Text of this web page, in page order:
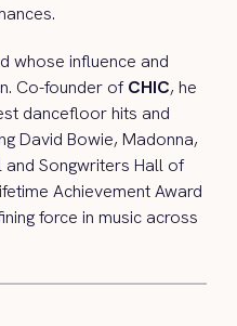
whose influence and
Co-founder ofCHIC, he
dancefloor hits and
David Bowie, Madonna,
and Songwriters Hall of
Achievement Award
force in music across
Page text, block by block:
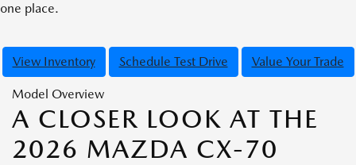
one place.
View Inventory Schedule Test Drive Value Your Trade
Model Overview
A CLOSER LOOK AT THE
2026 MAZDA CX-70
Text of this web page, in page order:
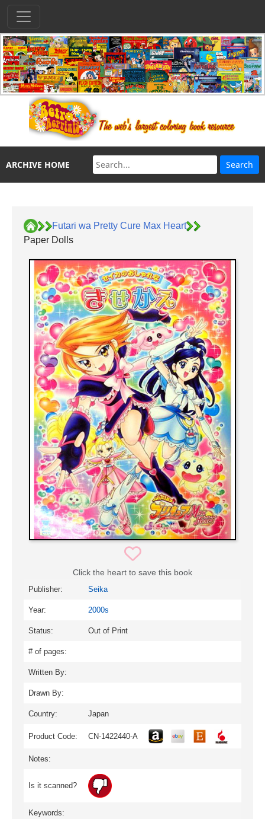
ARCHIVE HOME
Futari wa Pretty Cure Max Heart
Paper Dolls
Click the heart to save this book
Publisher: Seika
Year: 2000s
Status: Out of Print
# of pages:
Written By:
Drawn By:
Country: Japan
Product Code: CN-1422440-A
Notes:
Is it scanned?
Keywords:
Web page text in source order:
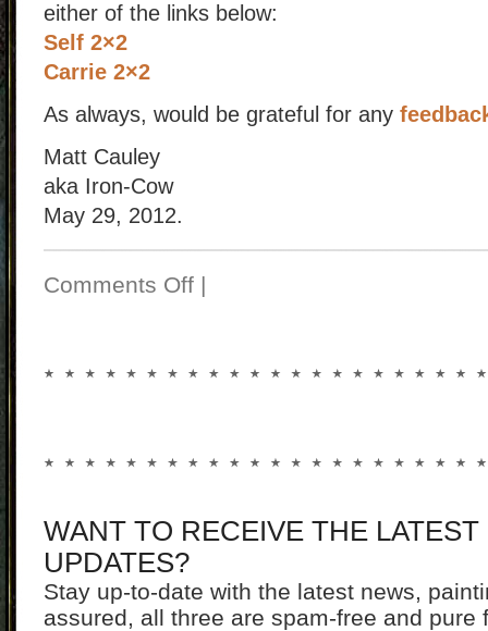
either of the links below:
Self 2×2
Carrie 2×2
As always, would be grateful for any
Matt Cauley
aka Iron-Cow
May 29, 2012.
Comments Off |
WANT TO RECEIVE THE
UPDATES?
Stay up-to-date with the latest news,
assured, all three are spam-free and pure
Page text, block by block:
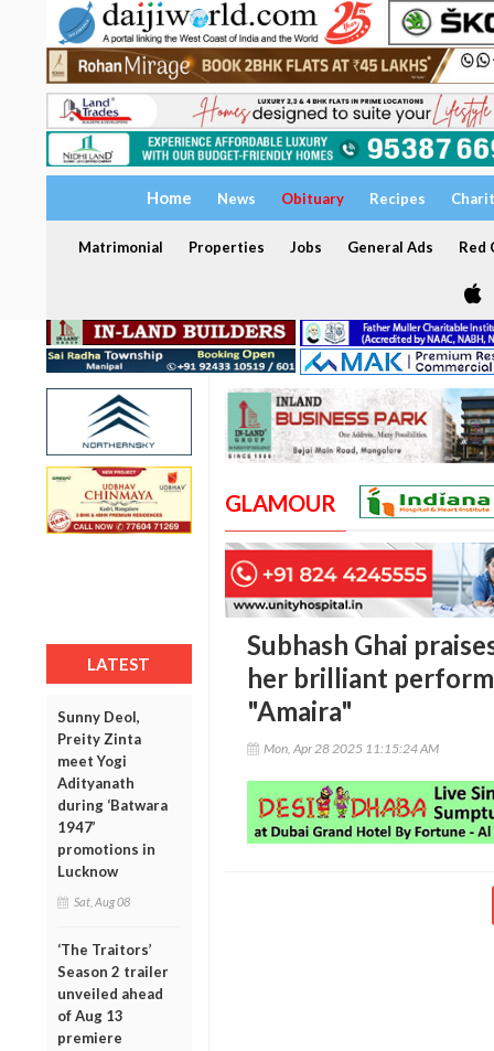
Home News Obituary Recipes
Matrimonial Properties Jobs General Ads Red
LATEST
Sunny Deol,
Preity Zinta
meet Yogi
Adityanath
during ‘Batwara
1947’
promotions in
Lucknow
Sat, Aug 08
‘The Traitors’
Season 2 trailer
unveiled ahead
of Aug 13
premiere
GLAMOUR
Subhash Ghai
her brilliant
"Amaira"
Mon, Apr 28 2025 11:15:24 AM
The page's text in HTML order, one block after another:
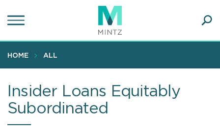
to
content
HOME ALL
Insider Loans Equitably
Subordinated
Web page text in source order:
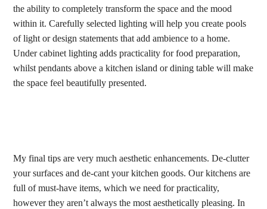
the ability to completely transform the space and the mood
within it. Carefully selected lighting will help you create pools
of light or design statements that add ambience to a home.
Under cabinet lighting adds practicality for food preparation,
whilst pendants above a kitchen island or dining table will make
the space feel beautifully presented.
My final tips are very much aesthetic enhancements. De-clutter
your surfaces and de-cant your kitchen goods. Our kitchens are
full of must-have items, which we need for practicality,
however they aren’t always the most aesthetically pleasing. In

******************************

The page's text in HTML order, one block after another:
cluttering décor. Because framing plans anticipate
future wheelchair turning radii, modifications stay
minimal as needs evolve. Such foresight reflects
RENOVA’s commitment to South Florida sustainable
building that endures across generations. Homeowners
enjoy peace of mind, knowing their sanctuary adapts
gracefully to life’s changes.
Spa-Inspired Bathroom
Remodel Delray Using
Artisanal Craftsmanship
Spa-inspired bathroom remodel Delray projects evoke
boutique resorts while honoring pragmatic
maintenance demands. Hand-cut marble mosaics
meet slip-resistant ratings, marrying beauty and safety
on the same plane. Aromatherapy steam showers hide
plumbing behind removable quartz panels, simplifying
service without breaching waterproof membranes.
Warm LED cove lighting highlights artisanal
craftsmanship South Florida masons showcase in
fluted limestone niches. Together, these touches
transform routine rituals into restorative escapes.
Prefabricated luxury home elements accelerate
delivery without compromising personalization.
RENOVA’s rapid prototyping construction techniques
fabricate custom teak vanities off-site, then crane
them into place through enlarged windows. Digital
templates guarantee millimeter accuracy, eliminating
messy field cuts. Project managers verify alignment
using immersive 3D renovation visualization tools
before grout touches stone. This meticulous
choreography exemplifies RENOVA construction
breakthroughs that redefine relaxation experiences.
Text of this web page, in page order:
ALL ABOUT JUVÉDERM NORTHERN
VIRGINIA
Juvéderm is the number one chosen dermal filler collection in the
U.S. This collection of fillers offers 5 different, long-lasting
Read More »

******************************

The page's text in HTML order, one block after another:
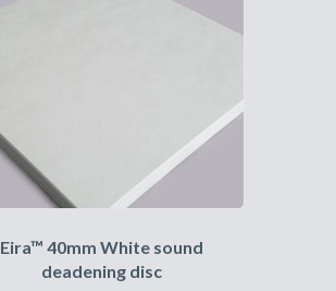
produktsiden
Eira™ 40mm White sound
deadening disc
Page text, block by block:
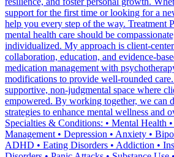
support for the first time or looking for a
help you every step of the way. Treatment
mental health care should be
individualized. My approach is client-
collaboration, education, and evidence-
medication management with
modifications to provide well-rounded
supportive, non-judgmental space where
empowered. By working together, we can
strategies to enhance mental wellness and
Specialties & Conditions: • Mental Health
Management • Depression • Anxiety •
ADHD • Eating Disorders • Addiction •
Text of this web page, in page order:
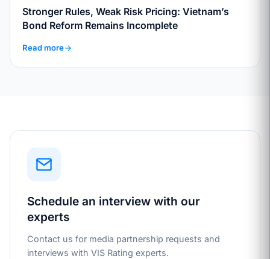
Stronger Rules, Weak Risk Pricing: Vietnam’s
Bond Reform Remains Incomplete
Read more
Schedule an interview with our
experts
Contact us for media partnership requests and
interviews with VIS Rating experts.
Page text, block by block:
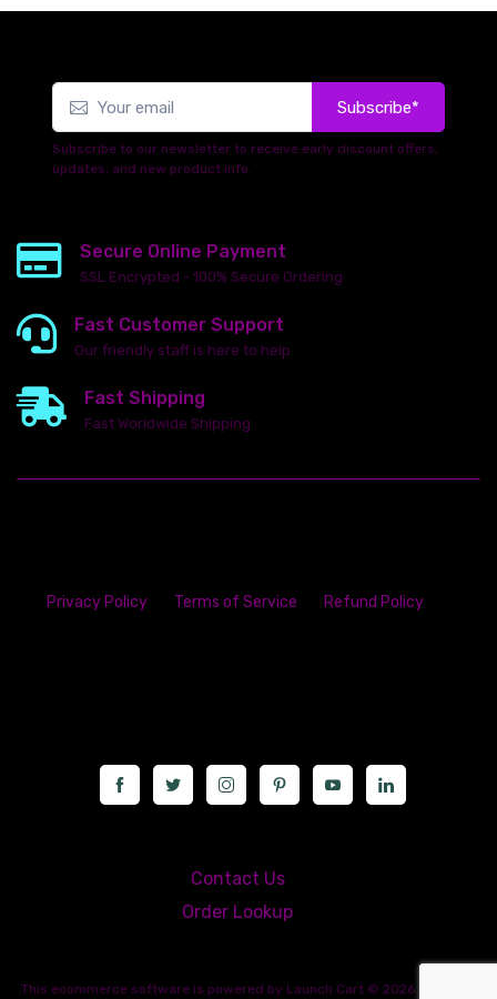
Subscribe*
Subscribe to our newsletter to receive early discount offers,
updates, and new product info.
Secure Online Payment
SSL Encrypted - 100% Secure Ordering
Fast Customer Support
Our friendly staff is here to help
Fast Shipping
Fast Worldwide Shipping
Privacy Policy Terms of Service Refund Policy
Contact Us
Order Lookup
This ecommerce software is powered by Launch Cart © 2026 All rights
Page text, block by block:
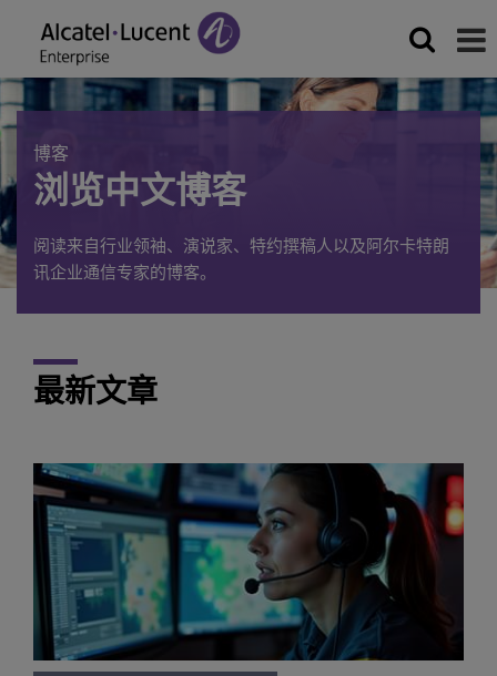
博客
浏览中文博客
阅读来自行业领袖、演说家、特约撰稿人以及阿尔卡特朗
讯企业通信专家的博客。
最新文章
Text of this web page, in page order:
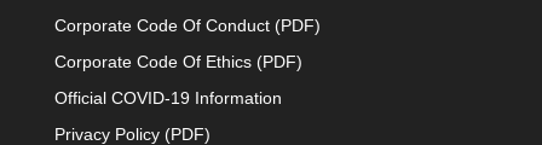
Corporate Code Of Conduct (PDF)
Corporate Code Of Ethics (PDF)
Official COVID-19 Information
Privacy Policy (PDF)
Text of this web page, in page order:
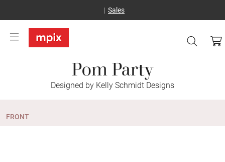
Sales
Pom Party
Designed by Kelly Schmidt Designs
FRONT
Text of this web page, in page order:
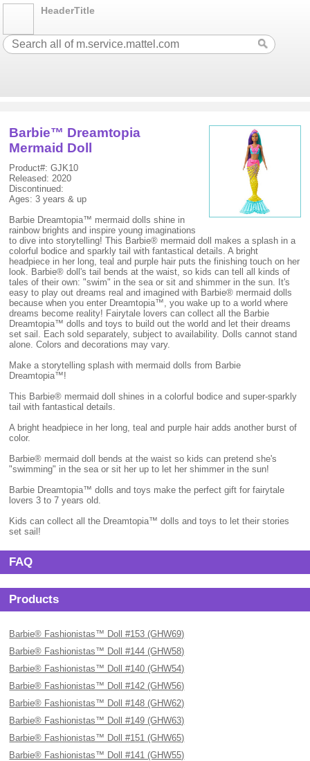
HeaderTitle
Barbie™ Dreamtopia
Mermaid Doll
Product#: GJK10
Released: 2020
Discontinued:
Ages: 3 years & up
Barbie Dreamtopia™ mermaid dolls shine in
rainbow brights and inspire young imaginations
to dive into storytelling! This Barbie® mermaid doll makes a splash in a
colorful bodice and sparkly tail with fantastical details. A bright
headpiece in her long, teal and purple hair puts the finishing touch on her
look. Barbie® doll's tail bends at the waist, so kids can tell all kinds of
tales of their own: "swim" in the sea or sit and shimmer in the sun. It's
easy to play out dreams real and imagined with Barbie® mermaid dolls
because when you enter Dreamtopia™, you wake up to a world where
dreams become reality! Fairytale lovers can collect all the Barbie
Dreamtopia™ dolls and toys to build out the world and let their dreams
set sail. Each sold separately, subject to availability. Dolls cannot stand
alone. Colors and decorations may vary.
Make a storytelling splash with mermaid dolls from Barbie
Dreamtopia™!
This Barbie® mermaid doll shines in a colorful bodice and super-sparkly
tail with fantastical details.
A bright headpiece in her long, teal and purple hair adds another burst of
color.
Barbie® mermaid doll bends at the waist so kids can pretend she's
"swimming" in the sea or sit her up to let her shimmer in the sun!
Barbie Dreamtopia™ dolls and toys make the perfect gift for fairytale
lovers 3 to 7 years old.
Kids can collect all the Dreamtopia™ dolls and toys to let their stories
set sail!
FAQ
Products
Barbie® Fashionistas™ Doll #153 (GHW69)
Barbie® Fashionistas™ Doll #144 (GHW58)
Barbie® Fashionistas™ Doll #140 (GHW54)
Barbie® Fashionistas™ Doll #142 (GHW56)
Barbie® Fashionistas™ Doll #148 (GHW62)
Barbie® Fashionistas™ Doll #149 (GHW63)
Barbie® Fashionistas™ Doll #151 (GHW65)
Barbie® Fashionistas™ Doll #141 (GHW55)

******************************

__About this exercise__: Throughout the data above, report every line that contains the string "space".

__Task answer__:
the ability to completely transform the space and the mood
the space feel beautifully presented.
supportive, non-judgmental space where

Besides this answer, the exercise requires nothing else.